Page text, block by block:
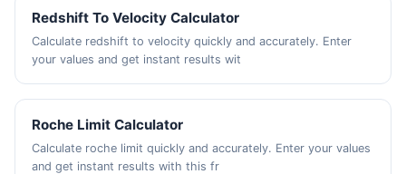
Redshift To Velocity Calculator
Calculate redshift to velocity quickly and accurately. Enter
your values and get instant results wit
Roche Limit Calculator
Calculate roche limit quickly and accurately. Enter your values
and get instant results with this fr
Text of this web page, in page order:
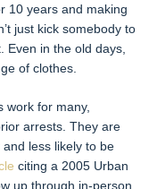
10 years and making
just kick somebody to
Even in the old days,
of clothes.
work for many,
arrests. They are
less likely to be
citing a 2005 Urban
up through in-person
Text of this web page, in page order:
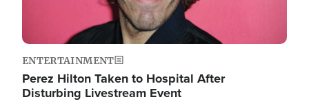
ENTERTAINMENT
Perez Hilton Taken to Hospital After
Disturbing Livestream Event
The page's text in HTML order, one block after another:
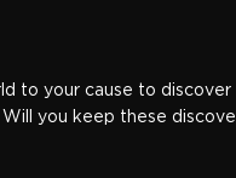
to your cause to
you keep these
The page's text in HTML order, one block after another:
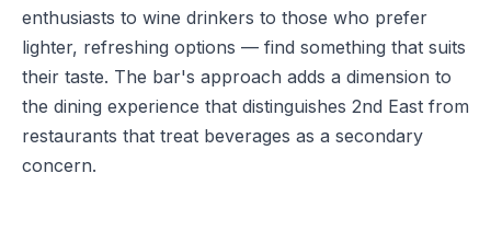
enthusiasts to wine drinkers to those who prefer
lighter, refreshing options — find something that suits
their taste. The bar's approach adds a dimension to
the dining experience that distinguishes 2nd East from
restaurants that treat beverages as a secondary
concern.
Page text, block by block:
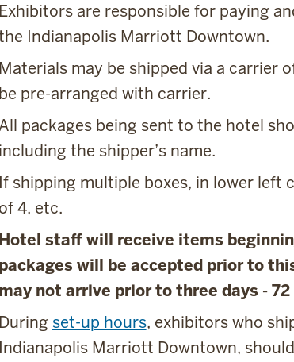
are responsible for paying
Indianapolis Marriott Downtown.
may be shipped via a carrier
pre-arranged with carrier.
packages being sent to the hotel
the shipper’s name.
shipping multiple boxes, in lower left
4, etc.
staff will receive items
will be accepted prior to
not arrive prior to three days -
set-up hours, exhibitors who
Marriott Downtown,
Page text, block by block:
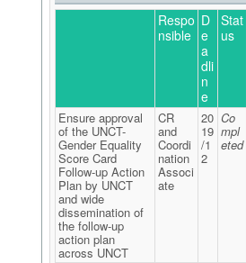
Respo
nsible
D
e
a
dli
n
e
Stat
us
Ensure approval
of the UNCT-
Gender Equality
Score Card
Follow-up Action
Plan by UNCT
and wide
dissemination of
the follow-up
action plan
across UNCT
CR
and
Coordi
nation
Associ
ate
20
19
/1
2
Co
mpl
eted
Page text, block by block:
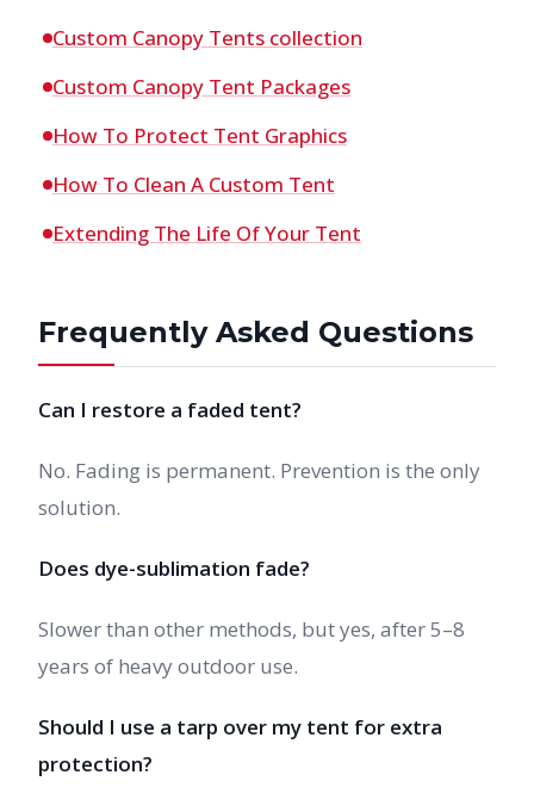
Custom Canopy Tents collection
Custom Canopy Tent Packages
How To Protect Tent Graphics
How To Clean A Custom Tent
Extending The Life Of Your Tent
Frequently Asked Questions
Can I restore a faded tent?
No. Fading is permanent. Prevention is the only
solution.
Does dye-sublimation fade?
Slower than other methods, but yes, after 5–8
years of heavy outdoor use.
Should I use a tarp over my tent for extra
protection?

Task objective: With the pictures removed, set down every line of the listing above exactly.

Exercise response:
Page text, block by block:
Redshift To Velocity Calculator
Calculate redshift to velocity quickly and accurately. Enter
your values and get instant results wit
Roche Limit Calculator
Calculate roche limit quickly and accurately. Enter your values
and get instant results with this fr
Text of this web page, in page order:
10 years and making
just kick somebody to
Even in the old days,
of clothes.
work for many,
arrests. They are
less likely to be
citing a 2005 Urban
up through in-person
Text of this web page, in page order:
ENTERTAINMENT
Perez Hilton Taken to Hospital After
Disturbing Livestream Event
The page's text in HTML order, one block after another:
to your cause to
you keep these
The page's text in HTML order, one block after another:
enthusiasts to wine drinkers to those who prefer
lighter, refreshing options — find something that suits
their taste. The bar's approach adds a dimension to
the dining experience that distinguishes 2nd East from
restaurants that treat beverages as a secondary
concern.
Page text, block by block:
are responsible for paying
Indianapolis Marriott Downtown.
may be shipped via a carrier
pre-arranged with carrier.
packages being sent to the hotel
the shipper’s name.
shipping multiple boxes, in lower left
4, etc.
staff will receive items
will be accepted prior to
not arrive prior to three days -
set-up hours, exhibitors who
Marriott Downtown,
Page text, block by block:
Respo
nsible
D
e
a
dli
n
e
Stat
us
Ensure approval
of the UNCT-
Gender Equality
Score Card
Follow-up Action
Plan by UNCT
and wide
dissemination of
the follow-up
action plan
across UNCT
CR
and
Coordi
nation
Associ
ate
20
19
/1
2
Co
mpl
eted
Page text, block by block:
Custom Canopy Tents collection
Custom Canopy Tent Packages
How To Protect Tent Graphics
How To Clean A Custom Tent
Extending The Life Of Your Tent
Frequently Asked Questions
Can I restore a faded tent?
No. Fading is permanent. Prevention is the only
solution.
Does dye-sublimation fade?
Slower than other methods, but yes, after 5–8
years of heavy outdoor use.
Should I use a tarp over my tent for extra
protection?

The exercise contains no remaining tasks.